A razão desse ajuntamento se dá pela multiplicidade de motivos, ora para suplicar perdão a Deus, diante das faltas; ora para preparação de um eminente combate contra o inimigo; ora para oferecer gratidão e louvor ao Senhor; ora para agradecer ao Criador.
Nosso solene ajuntamento nos dias de hoje, não se dá ao som das trombetas, mas através do uso dos meios de comunicação, contudo não é menos importante, do que aqueles que ocorreram no passado. Estamos reunidos para:
1.      Cultuarmos ao Senhor, oferecendo a Ele, tributo de louvor à honra da glória divina, por seus poderosos feitos sobre a terra;
2.      Suplicarmos seu perdão diante das nossas faltas e falhas. A Bíblia chama a essas de pecado. E diz mais, que os nossos pecados nos separam de Deus;
3.    Agradecermos a Deus por sua graça e misericórdia, pois Ele não nos dá o que merecemos, a isso chamamos de misericórdia, mas nos dá aquilo que não merecemos, chamamos isso de graça.

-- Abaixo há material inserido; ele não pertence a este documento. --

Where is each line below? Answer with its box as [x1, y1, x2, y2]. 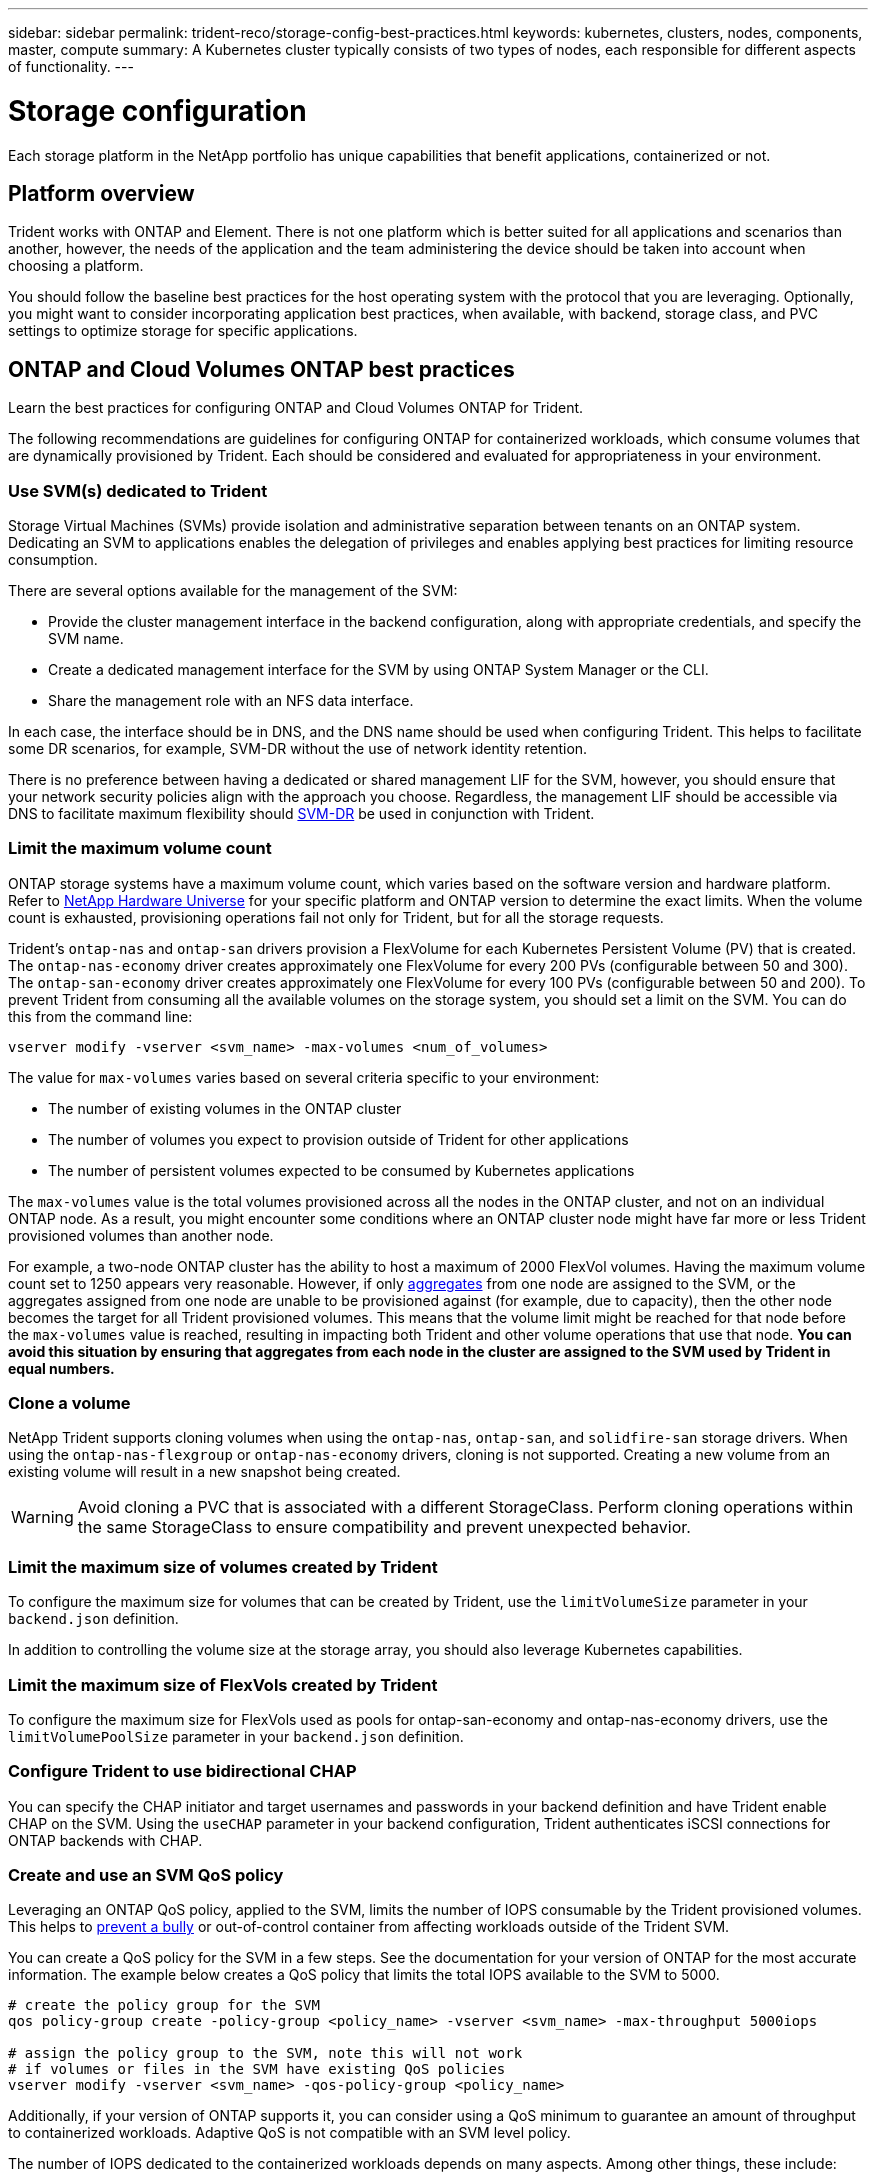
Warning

Enfim, o nosso ajuntamento é uma atividade comum ao povo de Deus, ao serviço d’Aquele que é extraordinário. Pois a Bíblia diz:Porque dele, e por meio dele, e para ele são todas as coisas. A ele, pois, a glória eternamente. Amém!” (Rm 11.36).

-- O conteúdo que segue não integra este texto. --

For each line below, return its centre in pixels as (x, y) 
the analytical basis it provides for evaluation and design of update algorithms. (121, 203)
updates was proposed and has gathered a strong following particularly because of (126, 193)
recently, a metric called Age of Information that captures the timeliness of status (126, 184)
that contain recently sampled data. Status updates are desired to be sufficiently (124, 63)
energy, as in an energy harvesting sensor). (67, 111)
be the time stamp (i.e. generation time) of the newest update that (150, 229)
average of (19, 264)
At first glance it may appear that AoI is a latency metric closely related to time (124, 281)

Que Deus seja glorificado através da comunhão dos santos, do serviço divino, dos louvores, da exposição da sua Palavra.
Irmãos, celebremos o santo e solene ajuntamento em Nome do Senhor, por cada uma das graciosas bênçãos, que o Deus tem derramado sobre nós, nossas famílias, nossa comunidade e nossa cidade.
A Deus, e somente a Ele honra, glória e louvor.